Hewlett-Packard today expanded the range of its managed cloud services with the addition of four virtual server and three physical server configurations that are being delivered as part of the HP Helion Managed Virtual Private Cloud (VPC).
Jim Fanella, vice president and general manager for HP enterprise services, says that as part of an effort to give IT organizations more cloud computing options, the new virtual servers are aimed at lighter application workloads, while the physical servers will be aimed at mission-critical applications required for dedicated infrastructure.
Naturally, Fanella says that IT organizations can customize those configurations, which are designed to give IT organizations a simpler starting point for moving into the cloud. In reality, Fanella says most IT organizations are moving toward a hybrid computing model. Those hybrid cloud computing implementations will not only span on-premise and cloud computing environments, but also multiple cloud computing services. As such, HP will offer a variety of managed services that span both the HP Helion cloud and systems running on premise, says Fanella.

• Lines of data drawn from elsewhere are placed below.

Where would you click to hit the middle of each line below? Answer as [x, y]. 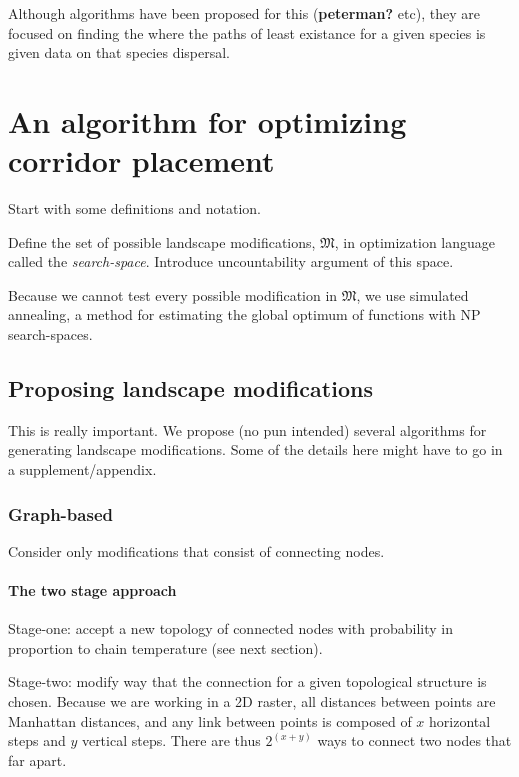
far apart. [37, 759]
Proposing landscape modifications [190, 388]
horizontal [460, 720]
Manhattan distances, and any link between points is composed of [210, 720]
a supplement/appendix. [82, 469]
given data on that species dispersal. [119, 52]
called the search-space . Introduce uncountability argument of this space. [231, 261]
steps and [37, 740]
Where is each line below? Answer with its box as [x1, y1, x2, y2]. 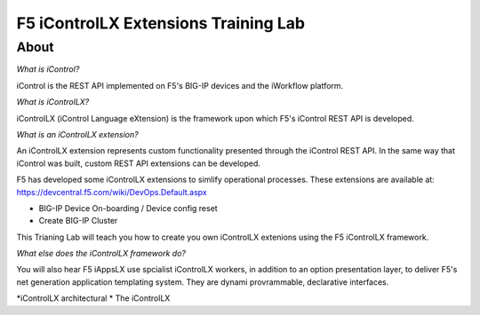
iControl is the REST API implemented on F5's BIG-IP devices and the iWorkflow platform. [16, 80, 344, 91]
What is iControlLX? [16, 97, 90, 107]
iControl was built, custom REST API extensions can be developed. [16, 158, 261, 169]
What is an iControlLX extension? [16, 129, 139, 139]
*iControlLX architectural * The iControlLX [16, 293, 171, 303]
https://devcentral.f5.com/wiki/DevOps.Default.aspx [16, 186, 208, 197]
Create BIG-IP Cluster [38, 216, 118, 226]
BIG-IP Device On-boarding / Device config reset [38, 202, 218, 213]
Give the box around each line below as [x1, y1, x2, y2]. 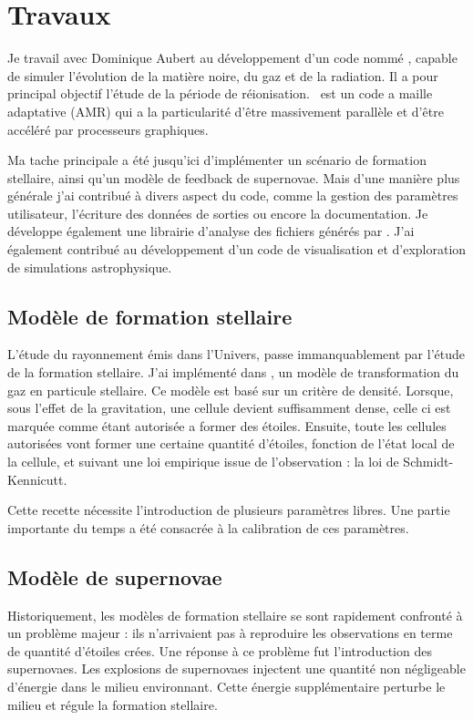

Based on OpenStack, Fanella says one of the things that is attracting IT organizations to the HP Helion cloud is that it provides them with a hardened implementation of an open source cloud management framework that is ready for use in the enterprise. As interest in building private clouds using OpenStack picks up, HP is betting that many of those private clouds will be deployed on infrastructure-as-a-service (IaaS) platforms.
More often than not, Fanella says IT organizations will be the brokers of private cloud services rather than the actual builders of them. Business leaders are looking for more agility from IT, which most IT organizations are not going to be able to deliver by building every private cloud implementation from the ground up.
Longer term, Fanella says HP is building “cloud maps” through which IT organizations can create templates that are essentially stateless implementations of a private cloud, which can be deployed anywhere in a matter of hours versus requiring them to build the same private cloud multiple times over. Once those maps are created, Fanella adds that IT organizations should be able to expose self-service provisioning capabilities to developers inside their organization within a set of policies and “guardrails” defined by the internal IT organization.
From a cultural perspective, most IT organizations are still getting comfortable with the cloud. But as 2015 continues to evolve, it’s apparent that enterprise IT is rapidly making a shift to a “cloud first” mentality. The only real question is to what degree those clouds are going to be managed by internal IT versus cloud service providers such as HP.